Like Love and Bullets' scriptwriting, its actors are deep in talent but underutilized. Charles Bronson gives the only decent performance, simply because he's the lead actor and has more to work with. Ireland portrays a blonde, Southern bubblehead who dons wigs and passes her time by making dolls; her character is grating and as a fan of Ireland, I resent the fact that she is made so unlikable in this film.
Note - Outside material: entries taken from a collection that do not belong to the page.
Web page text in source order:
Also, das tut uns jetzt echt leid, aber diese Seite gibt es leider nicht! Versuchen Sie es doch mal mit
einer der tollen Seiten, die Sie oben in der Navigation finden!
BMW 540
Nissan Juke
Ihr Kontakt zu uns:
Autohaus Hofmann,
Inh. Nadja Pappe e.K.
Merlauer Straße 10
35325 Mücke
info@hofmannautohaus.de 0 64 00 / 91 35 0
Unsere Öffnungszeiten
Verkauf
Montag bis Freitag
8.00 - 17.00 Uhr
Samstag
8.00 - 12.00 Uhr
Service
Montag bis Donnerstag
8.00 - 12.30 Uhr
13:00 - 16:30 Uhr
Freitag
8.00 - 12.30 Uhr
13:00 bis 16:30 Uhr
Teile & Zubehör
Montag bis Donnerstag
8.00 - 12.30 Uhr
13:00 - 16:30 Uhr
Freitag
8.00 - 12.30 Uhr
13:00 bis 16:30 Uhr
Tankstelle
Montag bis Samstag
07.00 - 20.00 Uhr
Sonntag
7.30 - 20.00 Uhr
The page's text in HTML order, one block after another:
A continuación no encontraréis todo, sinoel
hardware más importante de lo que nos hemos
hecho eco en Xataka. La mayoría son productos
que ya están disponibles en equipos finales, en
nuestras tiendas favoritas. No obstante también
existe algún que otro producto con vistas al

Ireland also falls conveniently in love with Bronson during the movie's second half and it doesn't look very convincing. Rod Steiger bombs as a stuttering Mafioso, rarely talking below a yell and undergoing his grammar school audition for 'The Untouchables.' Henry Silva and Paul Koslo play decent smaller roles but never supply enough menace for a viewer to care about them. The only element that truly stands out is breathtaking photography by Fred Koenekamp and Anthony Richmond, which captures the Swiss Alps' enveloping qualities. Lalo Schifrin, known for his sleek music throughout the 1970s, disposes of 'wakka-chicka' and uses a more conventional style that is pleasing, but at times mushy.
While Bronson is very likable, 'Love and Bullets' feels like a project that was abandoned before ending up in ITC's hands as a last resort. Compared to other gems like 'Death Wish,' 'The Mechanic,' 'Hard Times,' and 'Breakout,' 'Love and Bullets' easily ranks as one of Bronson's more forgettable credits. Bronson, unfortunately, would step down from these glossier projects to begin his run at the Cannon Group, starring in workmanlike films like 'Death Wish II,' '10 to Midnight,' and 'Murphy's Law.' Jill Ireland maintained her presence in Bronson's films until dying of cancer in 1990. Stuart Rosenberg later directed the Robert Redford vehicle 'Brubaker' in 1980 and 'My Heroes Have Always Been Cowboys' in 1991.
At the moment, 'Love and Bullets' is only available in VHS copy on the Internet and, considering its dubious place on Bronson's résumé, may take a while to reach DVD. CBS/FOX Video retailed a VHS tape with good color and mediocre sound in 1989. The 'big box' presentation ruins all of the scenery that was intended for theaters, but these same images can be seen in a travel guide or by hopping on a plane to Europe. Unless you're a Bronson die-hard or admire his relationship with Jill Ireland, 'Love and Bullets' is a negligible film that only deserves a rare showing on late-night TV.